There were people with whom her style of self-deprecation didn’t sit well—who detected a kind of condescension in it, as if Patty, in exaggerating her own minor defects, were too obviously trying to spare the feelings of less accomplished homemakers. But most people found her humility sincere or at least amusing, and it was, in any case, hard to resist a woman whom your own children liked so much and who remembered not only their birthdays but yours, too, and came to your back door with a plate of cookies or a card or some lilies of the valley in a little thrift-store vase that she told you not to bother returning.

18

06 2009

Bloomsday

milo-osheaMilo O’Shea as Bloom in Joseph Strick’s underappreciated 1967 film, Ulysses.

I know, I know, a day late.  But never remembered without great affection and a desire to open it and begin walking through Dublin and across the consciousness of Leo, Molly and Stephen.

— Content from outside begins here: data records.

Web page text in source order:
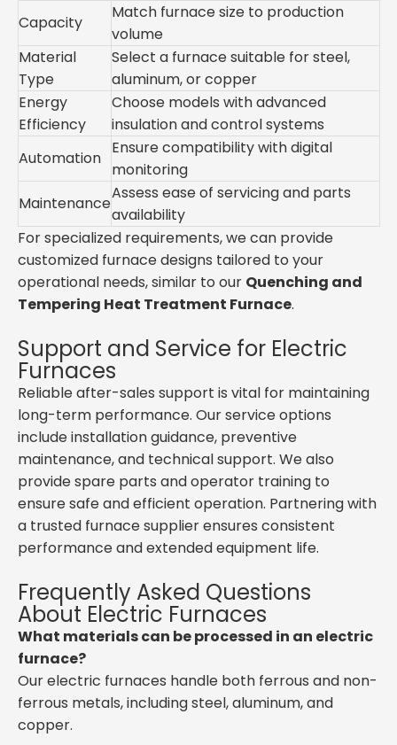
Capacity
Match furnace size to production
volume
Material
Type
Select a furnace suitable for steel,
aluminum, or copper
Energy
Efficiency
Choose models with advanced
insulation and control systems
Automation
Ensure compatibility with digital
monitoring
Maintenance
Assess ease of servicing and parts
availability
For specialized requirements, we can provide
customized furnace designs tailored to your
operational needs, similar to our Quenching and
Tempering Heat Treatment Furnace.
Support and Service for Electric
Furnaces
Reliable after-sales support is vital for maintaining
long-term performance. Our service options
include installation guidance, preventive
maintenance, and technical support. We also
provide spare parts and operator training to
ensure safe and efficient operation. Partnering with
a trusted furnace supplier ensures consistent
performance and extended equipment life.
Frequently Asked Questions
About Electric Furnaces
What materials can be processed in an electric
furnace?
Our electric furnaces handle both ferrous and non-
ferrous metals, including steel, aluminum, and
copper.
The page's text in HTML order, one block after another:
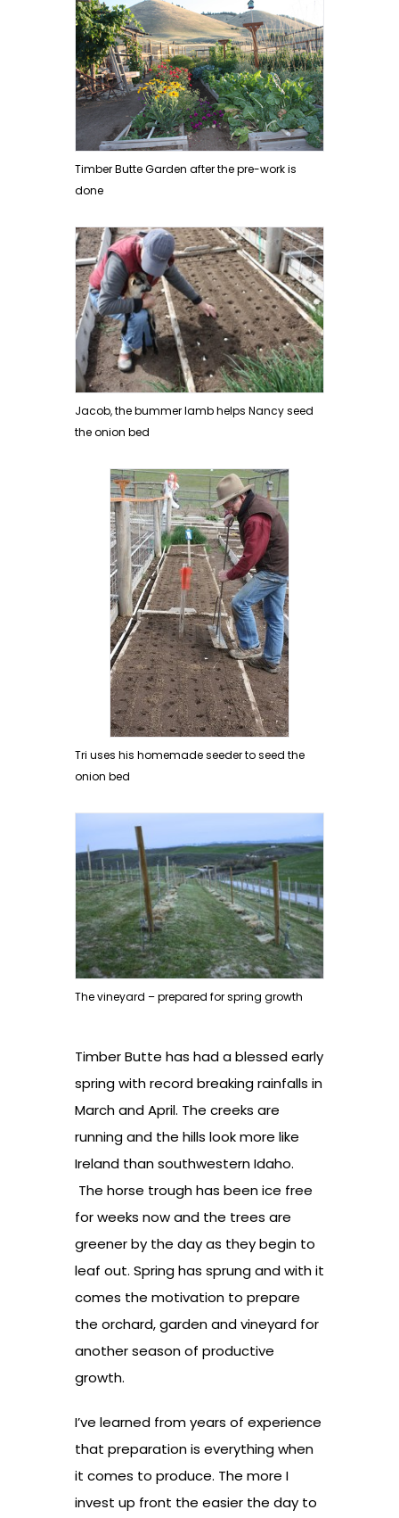
Timber Butte Garden after the pre-work is
done
Jacob, the bummer lamb helps Nancy seed
the onion bed
Tri uses his homemade seeder to seed the
onion bed
The vineyard – prepared for spring growth
Timber Butte has had a blessed early
spring with record breaking rainfalls in
March and April. The creeks are
running and the hills look more like
Ireland than southwestern Idaho.
The horse trough has been ice free
for weeks now and the trees are
greener by the day as they begin to
leaf out. Spring has sprung and with it
comes the motivation to prepare
the orchard, garden and vineyard for
another season of productive
growth.
I’ve learned from years of experience
that preparation is everything when
it comes to produce. The more I
invest up front the easier the day to

Every life is in many days, day after day. We walk through ourselves, meeting robbers, ghosts, giants, old men, young men, wives, widows, brothers-in-love. But always meeting ourselves.

17

06 2009

The de Toqueville Chill (Good Read)

brooksDavid Brooks has been vivified.  No matter the cause — Obama’s election or the economic downturn or a visit to GNC — fun has replace the funk of recent years.  This morning’s example, a brief review of historian Simon Schama’s book The Future America in the NYT Book Review, is a stone-cold delight.   He uses Schama’s (for whom he has respect) book as an opportunity to describe the descendant of de Toqueville who saunters out, determined to capture and condense the soul of the Unites States like a tin of frozen orange juice:

Along the way, his writing will outstrip his reportage. And as his inability to come up with anything new to say about this country builds, his prose will grow more complex, emotive, gothic, desperate, overheated and nebulous until finally, about two-thirds of the way through, there will be a prose-poem of pure meaninglessness as his brilliance finally breaks loose from the tethers of observation and oozes across the page in a great, gopping goo of pure pretension.